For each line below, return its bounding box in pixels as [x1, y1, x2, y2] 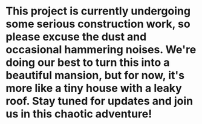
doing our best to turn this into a [5, 56, 170, 70]
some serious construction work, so [5, 17, 191, 31]
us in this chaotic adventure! [5, 107, 152, 121]
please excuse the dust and [5, 30, 147, 44]
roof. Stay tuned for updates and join [5, 94, 194, 108]
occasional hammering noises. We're [5, 43, 197, 57]
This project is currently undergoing [5, 4, 191, 18]
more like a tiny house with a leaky [5, 82, 182, 95]
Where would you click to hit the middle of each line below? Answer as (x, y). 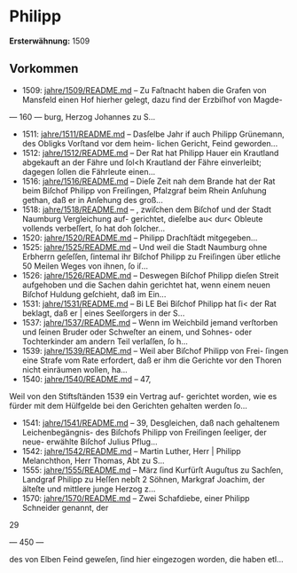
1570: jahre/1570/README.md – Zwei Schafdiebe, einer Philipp (136, 498)
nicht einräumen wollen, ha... (75, 369)
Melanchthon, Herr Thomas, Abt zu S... (94, 460)
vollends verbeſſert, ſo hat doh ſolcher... (94, 228)
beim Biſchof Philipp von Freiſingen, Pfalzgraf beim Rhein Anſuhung (145, 190)
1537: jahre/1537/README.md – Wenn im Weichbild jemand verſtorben (150, 322)
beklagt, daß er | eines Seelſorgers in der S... (103, 313)
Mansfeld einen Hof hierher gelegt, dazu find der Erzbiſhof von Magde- (152, 99)
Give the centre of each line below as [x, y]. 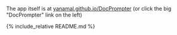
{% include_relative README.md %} [51, 26]
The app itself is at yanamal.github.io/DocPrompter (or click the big [89, 9]
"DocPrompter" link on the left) [44, 15]
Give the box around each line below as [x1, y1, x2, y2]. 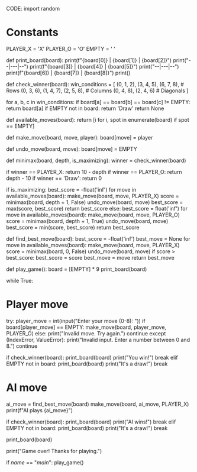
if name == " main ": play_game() [6, 458, 84, 466]
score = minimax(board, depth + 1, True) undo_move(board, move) [6, 217, 169, 224]
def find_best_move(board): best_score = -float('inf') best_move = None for [6, 235, 190, 242]
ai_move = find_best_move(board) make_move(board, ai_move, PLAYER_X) [6, 400, 189, 408]
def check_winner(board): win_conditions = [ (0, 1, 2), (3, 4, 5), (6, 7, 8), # [6, 80, 185, 88]
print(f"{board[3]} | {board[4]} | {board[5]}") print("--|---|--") [29, 63, 179, 70]
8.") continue [6, 342, 38, 350]
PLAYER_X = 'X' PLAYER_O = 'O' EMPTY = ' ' [6, 45, 115, 52]
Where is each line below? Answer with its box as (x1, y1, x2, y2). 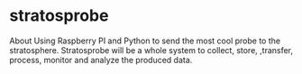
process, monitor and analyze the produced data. (9, 54, 193, 65)
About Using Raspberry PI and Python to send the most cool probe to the (9, 35, 281, 46)
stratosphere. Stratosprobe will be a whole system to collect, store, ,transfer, (9, 44, 294, 55)
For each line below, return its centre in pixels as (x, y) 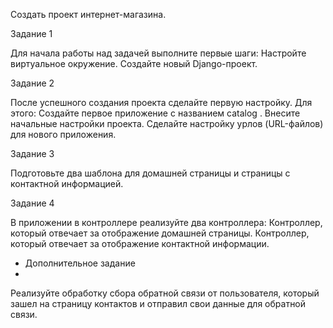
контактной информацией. (67, 183)
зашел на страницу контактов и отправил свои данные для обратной (158, 303)
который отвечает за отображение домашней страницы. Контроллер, (160, 233)
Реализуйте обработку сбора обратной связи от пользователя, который (165, 293)
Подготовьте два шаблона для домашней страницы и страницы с (150, 173)
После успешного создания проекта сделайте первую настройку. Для (161, 102)
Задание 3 (32, 153)
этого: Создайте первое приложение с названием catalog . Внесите (155, 113)

---------------

Directions for this task:
Every entry, word for word, should be given again; the pictures are not part of the copy.

The answer:
For each line below, return its bounding box in pixels as [x1, y1, x2, y2] 
doing our best to turn this into a [5, 56, 170, 70]
some serious construction work, so [5, 17, 191, 31]
us in this chaotic adventure! [5, 107, 152, 121]
please excuse the dust and [5, 30, 147, 44]
roof. Stay tuned for updates and join [5, 94, 194, 108]
occasional hammering noises. We're [5, 43, 197, 57]
This project is currently undergoing [5, 4, 191, 18]
more like a tiny house with a leaky [5, 82, 182, 95]
Where would you click to hit the middle of each line below? Answer as (x, y). 
1570: jahre/1570/README.md – Zwei Schafdiebe, einer Philipp (136, 498)
nicht einräumen wollen, ha... (75, 369)
Melanchthon, Herr Thomas, Abt zu S... (94, 460)
vollends verbeſſert, ſo hat doh ſolcher... (94, 228)
beim Biſchof Philipp von Freiſingen, Pfalzgraf beim Rhein Anſuhung (145, 190)
1537: jahre/1537/README.md – Wenn im Weichbild jemand verſtorben (150, 322)
beklagt, daß er | eines Seelſorgers in der S... (103, 313)
Mansfeld einen Hof hierher gelegt, dazu find der Erzbiſhof von Magde- (152, 99)
Give the centre of each line below as [x, y]. 
{% include_relative README.md %} [51, 26]
The app itself is at yanamal.github.io/DocPrompter (or click the big [89, 9]
"DocPrompter" link on the left) [44, 15]
Give the box around each line below as [x1, y1, x2, y2]. 
if name == " main ": play_game() [6, 458, 84, 466]
score = minimax(board, depth + 1, True) undo_move(board, move) [6, 217, 169, 224]
def find_best_move(board): best_score = -float('inf') best_move = None for [6, 235, 190, 242]
ai_move = find_best_move(board) make_move(board, ai_move, PLAYER_X) [6, 400, 189, 408]
def check_winner(board): win_conditions = [ (0, 1, 2), (3, 4, 5), (6, 7, 8), # [6, 80, 185, 88]
print(f"{board[3]} | {board[4]} | {board[5]}") print("--|---|--") [29, 63, 179, 70]
8.") continue [6, 342, 38, 350]
PLAYER_X = 'X' PLAYER_O = 'O' EMPTY = ' ' [6, 45, 115, 52]
Where is each line below? Answer with its box as (x1, y1, x2, y2). 
process, monitor and analyze the produced data. (9, 54, 193, 65)
About Using Raspberry PI and Python to send the most cool probe to the (9, 35, 281, 46)
stratosphere. Stratosprobe will be a whole system to collect, store, ,transfer, (9, 44, 294, 55)
For each line below, return its centre in pixels as (x, y) 
контактной информацией. (67, 183)
зашел на страницу контактов и отправил свои данные для обратной (158, 303)
который отвечает за отображение домашней страницы. Контроллер, (160, 233)
Реализуйте обработку сбора обратной связи от пользователя, который (165, 293)
Подготовьте два шаблона для домашней страницы и страницы с (150, 173)
После успешного создания проекта сделайте первую настройку. Для (161, 102)
Задание 3 (32, 153)
этого: Создайте первое приложение с названием catalog . Внесите (155, 113)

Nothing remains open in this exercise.